# L-bisector This post is about a geometry Riddler puzzle involving bisecting a shape using only a straightedge and a pencil. Here is the problem:

Say you have an “L” shape formed by two rectangles touching each other. These two rectangles could have any dimensions and they don’t have to be equal to each other in any way. (A few examples are shown below.)

Using only a straightedge and a pencil (no rulers, protractors or compasses), how can you draw a single straight line that cuts the L into two halves of exactly equal area, no matter what the dimensions of the L are? You can draw as many lines as you want to get to the solution, but the bisector itself can only be one single straight line. Here is my solution:
[Show Solution]

## 7 thoughts on “L-bisector”

1. Jason Weisman says:

Laurent, possibly a small point but important for the solution to the problem as stated. Your first solution above does not necessarily cut the L in two parts which is required by the puzzle statement. See top, left figure indicating the L cut into three parts.
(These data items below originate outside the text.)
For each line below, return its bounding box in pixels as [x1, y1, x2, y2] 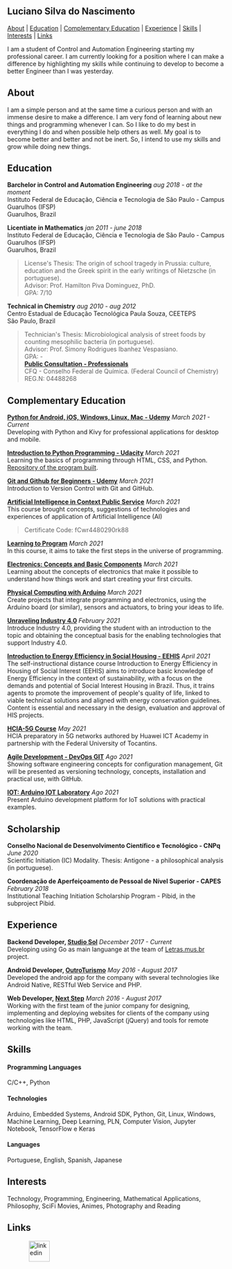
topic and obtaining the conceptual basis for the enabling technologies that [7, 631, 222, 640]
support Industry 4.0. [7, 638, 68, 647]
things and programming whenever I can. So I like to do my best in [7, 120, 196, 128]
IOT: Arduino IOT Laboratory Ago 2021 [7, 788, 119, 797]
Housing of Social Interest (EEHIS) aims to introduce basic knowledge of [7, 667, 213, 675]
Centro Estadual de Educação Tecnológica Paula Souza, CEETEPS [7, 309, 196, 318]
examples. [7, 803, 37, 811]
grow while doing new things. [7, 142, 91, 151]
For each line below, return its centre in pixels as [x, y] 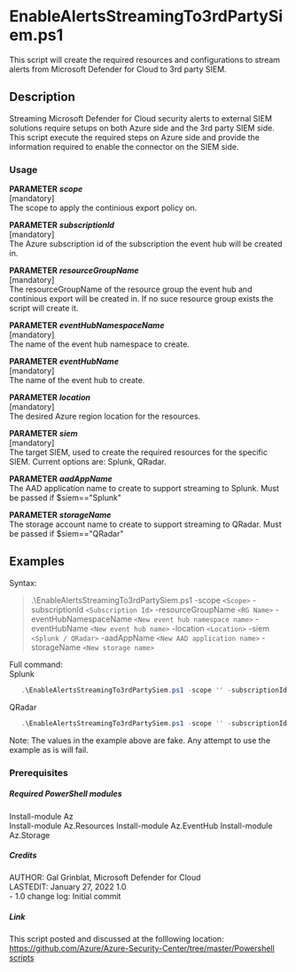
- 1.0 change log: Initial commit [65, 897]
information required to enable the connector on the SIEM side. [124, 146]
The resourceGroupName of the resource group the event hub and [131, 289]
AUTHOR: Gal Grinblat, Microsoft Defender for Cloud [105, 878]
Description [42, 97]
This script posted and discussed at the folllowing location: [117, 939]
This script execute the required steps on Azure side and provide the [134, 137]
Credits [23, 855]
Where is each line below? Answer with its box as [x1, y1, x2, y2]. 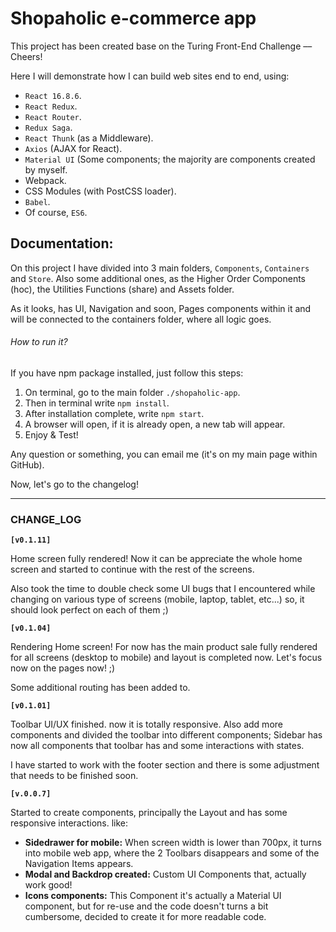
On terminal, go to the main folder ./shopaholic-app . [24, 386, 241, 398]
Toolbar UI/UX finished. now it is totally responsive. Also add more [10, 718, 283, 731]
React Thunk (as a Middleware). [24, 132, 154, 144]
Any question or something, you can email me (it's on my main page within [10, 448, 318, 460]
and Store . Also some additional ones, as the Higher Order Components [10, 272, 307, 284]
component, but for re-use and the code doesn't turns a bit [24, 900, 269, 912]
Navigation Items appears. [24, 858, 134, 870]
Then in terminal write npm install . [24, 397, 170, 409]
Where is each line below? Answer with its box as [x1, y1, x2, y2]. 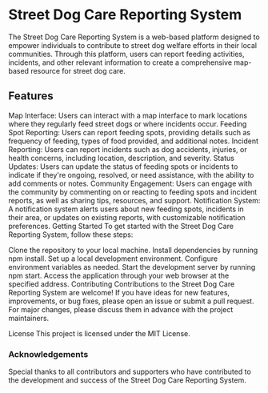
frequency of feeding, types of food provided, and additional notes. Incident [8, 136, 258, 146]
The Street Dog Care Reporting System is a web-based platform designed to [8, 32, 260, 42]
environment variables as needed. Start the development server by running [8, 262, 256, 271]
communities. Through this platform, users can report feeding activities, [8, 49, 246, 58]
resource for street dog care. [30, 66, 126, 75]
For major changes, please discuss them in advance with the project [8, 304, 234, 314]
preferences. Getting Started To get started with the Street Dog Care [8, 221, 234, 231]
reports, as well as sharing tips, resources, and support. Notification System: [8, 195, 261, 205]
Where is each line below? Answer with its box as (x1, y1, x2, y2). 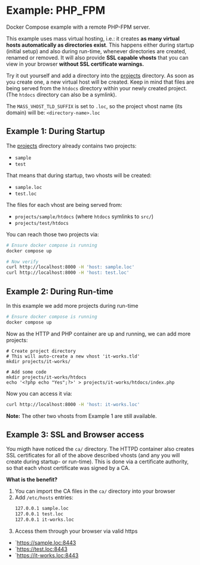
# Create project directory (6, 348, 76, 354)
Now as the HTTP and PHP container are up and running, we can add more (6, 330, 191, 337)
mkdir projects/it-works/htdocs (6, 374, 87, 380)
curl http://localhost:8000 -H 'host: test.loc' (6, 270, 130, 276)
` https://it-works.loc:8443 (14, 552, 79, 559)
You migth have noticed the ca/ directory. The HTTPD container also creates (6, 445, 195, 453)
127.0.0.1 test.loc (14, 511, 64, 517)
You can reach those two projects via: (6, 231, 100, 238)
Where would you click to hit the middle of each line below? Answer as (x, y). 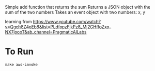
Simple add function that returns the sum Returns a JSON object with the (78, 7)
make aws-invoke (21, 64)
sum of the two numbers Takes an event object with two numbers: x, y (75, 12)
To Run (19, 52)
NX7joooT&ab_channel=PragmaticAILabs (46, 32)
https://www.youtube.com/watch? (67, 22)
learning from (19, 22)
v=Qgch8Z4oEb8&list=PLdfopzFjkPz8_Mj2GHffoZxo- (58, 27)
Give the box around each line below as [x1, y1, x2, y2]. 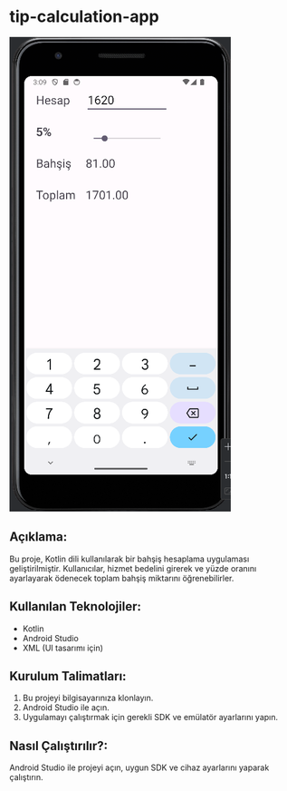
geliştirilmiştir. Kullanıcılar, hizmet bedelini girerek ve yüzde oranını [9, 562, 257, 573]
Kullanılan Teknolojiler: [9, 599, 142, 614]
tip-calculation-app [9, 6, 160, 27]
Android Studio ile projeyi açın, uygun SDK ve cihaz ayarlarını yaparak [9, 762, 270, 773]
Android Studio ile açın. [22, 702, 110, 713]
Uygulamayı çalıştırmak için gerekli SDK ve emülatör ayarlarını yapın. [22, 712, 279, 723]
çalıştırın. [9, 772, 43, 783]
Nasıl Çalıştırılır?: [9, 737, 109, 754]
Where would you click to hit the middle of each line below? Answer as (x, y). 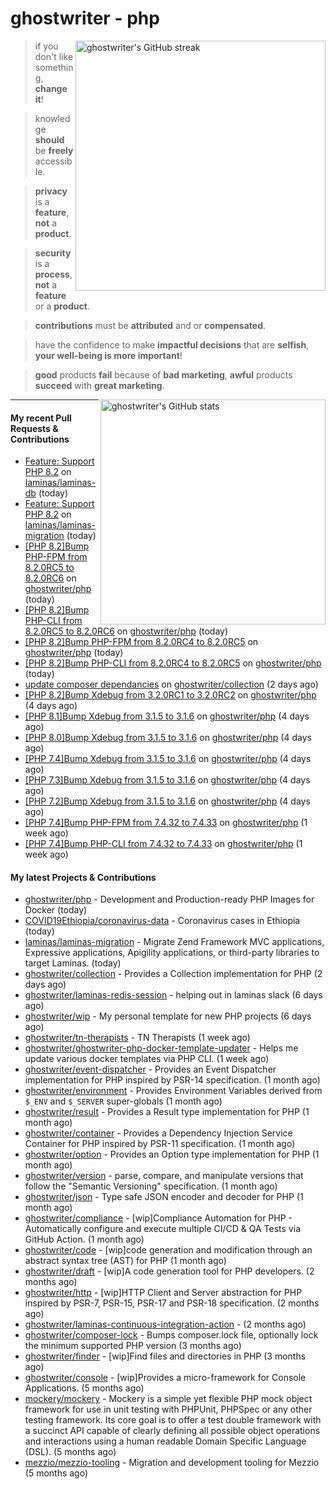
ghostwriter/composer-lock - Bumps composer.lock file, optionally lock (171, 1335)
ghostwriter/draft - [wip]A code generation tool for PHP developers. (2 (169, 1271)
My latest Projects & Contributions (83, 877)
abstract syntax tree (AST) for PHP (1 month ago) (125, 1261)
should (49, 139)
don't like (54, 56)
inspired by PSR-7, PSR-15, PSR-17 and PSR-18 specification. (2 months (172, 1303)
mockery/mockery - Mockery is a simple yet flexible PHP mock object (168, 1399)
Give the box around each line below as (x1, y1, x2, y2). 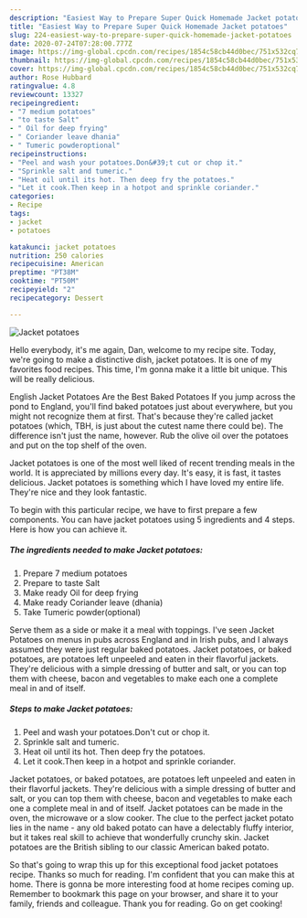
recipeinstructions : (9, 149, 89, 158)
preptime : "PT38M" (9, 268, 79, 277)
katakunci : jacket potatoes (9, 242, 117, 251)
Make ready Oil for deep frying (22, 587, 139, 598)
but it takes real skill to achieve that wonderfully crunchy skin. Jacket (9, 831, 270, 842)
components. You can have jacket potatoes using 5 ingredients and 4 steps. (9, 514, 295, 525)
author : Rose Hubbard (9, 73, 92, 82)
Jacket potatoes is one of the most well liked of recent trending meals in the (9, 457, 295, 468)
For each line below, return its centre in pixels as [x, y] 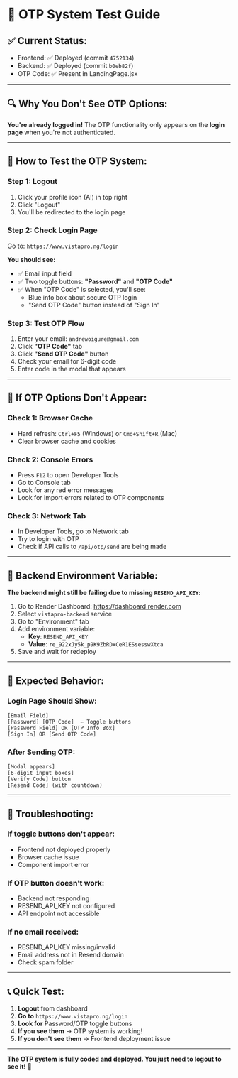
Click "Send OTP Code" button [63, 354]
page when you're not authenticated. [61, 132]
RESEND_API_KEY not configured [66, 906]
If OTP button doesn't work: [56, 883]
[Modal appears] [31, 767]
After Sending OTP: [41, 752]
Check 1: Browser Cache [50, 418]
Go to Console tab [44, 483]
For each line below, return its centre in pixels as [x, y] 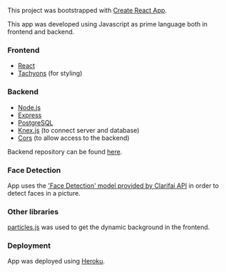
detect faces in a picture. [44, 193]
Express [30, 115]
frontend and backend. [41, 32]
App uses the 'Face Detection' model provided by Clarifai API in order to [113, 186]
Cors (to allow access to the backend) [73, 138]
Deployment [29, 246]
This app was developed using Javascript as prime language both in [108, 24]
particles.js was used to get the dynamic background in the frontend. [109, 227]

I think the best general approach is the “alternative solution.” Drawing the line between centers of the large rectangle and virtual rectangular space will guarantee this line segment cuts the L in two halves.

1. Laurent says:

That’s a good point. I wasn’t thinking about that at all — I interpreted “two halves” as meaning what’s on one side of the line vs the other. If you want each “half” to be a connected shape then you’re right; using the alternative solution is the only solution I presented that also guarantees you’ll get two connected halves. Thanks for the comment!

2. RQ says:

There is an infinite number of ways to split a shape into two equal areas. The two bisecting lines you found for the L-shape intersect at an interesting point. Any line through this point will also bisect the L.

1. Laurent says:

In fact, all three bisecting lines I found for the L-shape intersect in the same point! However, this point does not generate an infinite family of bisectors. The three bisectors I found are the only bisectors that pass through this point. While it’s true that there are infinitely many lines that bisect the L-shape, there aren’t infinitely many that pass through this point!

2. Jason Weisman says:

“There are an infinite number of ways to split an L shape into two equal areas.” This is a true statement. Take a line segment with any angle between 0 and 90 degrees with respect to the horizontal, move it from left to right across the L. There must be a position at which half of the L is on each side of the line. However, it is not possible to determine this position and draw this line segment using only a straight edge and pencil.

“Any line through the point determined using the steps described in the puzzle solution will also bisect the L.” This is not a true statement for an asymmetrical L shape.

3. Jack Carey says:

Is there any method to prove that it 100% fully cut the L in half?

1. Laurent says:

I presented several methods for cutting the L in half (exactly). Could you clarify what you mean by “fully cut the L in half”?